There is a Solution

Crystal FitzSimons, Food Research & Action Center President, is worried that reduced participation in SNAP is not an indication of reduced need for assistance.

[T]the law’s stricter time limits, administrative hurdles, and pending cost-shift to states, along with inadequate benefits, are pushing eligible households off the program.

She correctly outlined the benefits of SNAP (which, I claim, generalize to welfare programs in general):

When investments are made in SNAP, real progress is made toward lifting people out of poverty. …
When SNAP benefits better align with increasing food costs, more families stay above the poverty line. When barriers increase, the opposite happens.

But she proposed the wrong solution.

Through legislation, Congress should ensure that everyone has the nutrition they need to thrive rather than make it harder for families to put food on the table.

No.

In our federated republican form of government, the member States are responsible, each for its own internal affairs. It’s time for them to stop freeloading off the Federal government—freeloading off the citizens of the other 49 States—and start honoring their own obligations toward their own citizens. Each State has the money. It simply needs to reallocate its spending and stop taking ever more money away from its own citizens in the form of ever rising tax rates.

It’s Not about Fair Wages

A letter-writer to The Wall Street Journal‘s Letters section seconded the editors’ editorial on unions and their Leftist push. The letter-writer had this in support:

Instead of focusing solely on issues like wages and benefits, union representatives demanded that the company allow different pronoun pins. They also demanded that the company cover abortion and gender-affirming care in its health plans, which the company already did.

Both the letter-writer and the editors, though, were a bit wide of the mark.
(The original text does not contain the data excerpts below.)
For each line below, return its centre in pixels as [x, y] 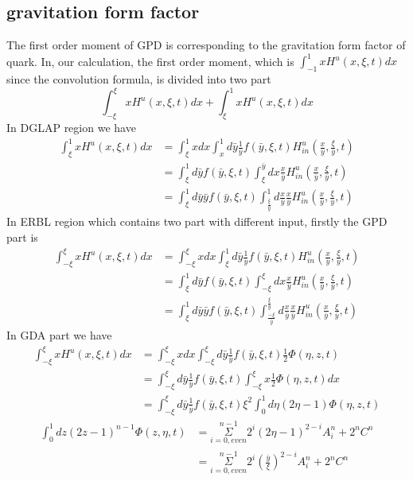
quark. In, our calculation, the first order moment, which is [150, 61]
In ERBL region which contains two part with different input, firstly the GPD [197, 221]
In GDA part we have [59, 334]
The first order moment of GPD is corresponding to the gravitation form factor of [206, 45]
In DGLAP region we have [71, 127]
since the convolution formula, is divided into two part [139, 79]
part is [22, 237]

Pronoun pins and demands for far Left perks that already exist aren’t moves toward improving workers’ lot. These are moves whose sole purpose is to achieve and demonstrate union power and control for the sake of that power and control. The labor force of any particular business that is targeted by a union are merely pawns in the union’s emphatic exercise.

Complexifying Problems

Kyle Smith opened his piece in The Wall Street Journal‘s Free Expression with a summary of a survey on non-pilots landing a passenger airplane in an emergency. Included in that was this bit about women’s assessment of men’s ability to do so:

To the average woman, the idea that the average man could land a complicated passenger aircraft on his own is ridiculous.

Not only for women, though, the problem with working seemingly complex problems is the mindset that blindly goes along with over-complexifying the challenge.

As an F-106 driver I once worked with said about flying his jet, “Pull the stick back to go up, push forward to go down, left-right just like driving a car.”

The airliner is just the same, for all the dials and gauges and switches and levers in the cockpit. Not easy-peasy, but not that difficult, either.

That’s the Point

Recall that one of New York City’s Progressive-Democrat Mayor Zohran Mamdani’s goal was a plethora of city government-run grocery stores to sell groceries at “affordable prices”—which, for Mamdani, meant “cheaper than what existing grocery stores were selling.” He could mean only that, else he’d be conceding that those prices already were affordable.

The outcome of such a move is laid out in the subheadline:

His socialist supermarkets could put New York’s little grocers out of business.

That’s the point.

Like any good socialist, Mamdani wants government to control the producers. Especially if it’s the particular socialist’s government. Getting rid of the little businesses demonstrates to the larger stores and the chains—whose individual stores generally are franchises run by moms and pops or collections of them run by small- or mid-sized businesses—that they’d better kowtow to the socialist government or leave. In either case, that would increase government’s control over the remains.

Contradiction in Terms

The lede lays it out.

State financial aid continues to expand within higher education, allowing money to go to eligible illegal immigrant students.

That’s an obvious oxymoron, or it should be. Leave aside the plain fact that folks in the US illegally are not “migrants”—those are folks who entered (and remain) our nation legally. These folks are illegal aliens.

The contradiction is magnified by this bit:

Currently, around 21 states and the District of Columbia offer in-state tuition eligibility to certain illegal immigrant students, and 18 states and DC provide access to state financial aid programs, according to Higher Ed immigration.
For example, at a University of California school, the base in-state tuition is roughly $15,000 annually. For nonresidents, the base tuition is over $31,000, which means eligible illegal immigrants are essentially receiving $16,000 a year in aid.

That understates the case: these illegal aliens (not migrants or immigrants) are receiving $31,000 per year in aid, since they are, or should be, by dint of their illegal status not at all eligible for any of this taxpayer largesse.

Illegal aliens should be eligible for none of our welfare or other financial assistance beyond the payments they’re offered for leaving voluntarily, payments consisting both of a lump sum cash payment and he preservation of a one-time ability to come back, this time doing so legally and above board.